### [EXERCISE REQUIREMENTS]
Write out the stretch of lines below that begins at the line with "The choice |explicit" and ends at the line with "point meta= (initially none) (66, 9)", including both, exactly as given and nothing more.

### [EXERCISE INPUT]
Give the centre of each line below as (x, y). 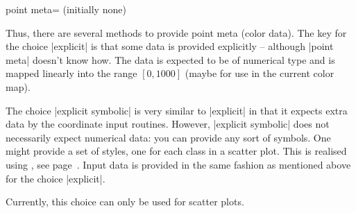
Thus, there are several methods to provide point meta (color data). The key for (176, 32)
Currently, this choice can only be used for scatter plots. (125, 202)
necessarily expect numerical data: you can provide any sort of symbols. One (168, 137)
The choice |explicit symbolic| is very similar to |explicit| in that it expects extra (177, 110)
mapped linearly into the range (71, 73)
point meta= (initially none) (66, 9)
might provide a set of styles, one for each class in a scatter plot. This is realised (176, 151)
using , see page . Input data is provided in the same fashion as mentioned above (178, 164)

### [TASK RESPONSE]
The choice |explicit symbolic| is very similar to |explicit| in that it expects extra (177, 110)
mapped linearly into the range (71, 73)
point meta= (initially none) (66, 9)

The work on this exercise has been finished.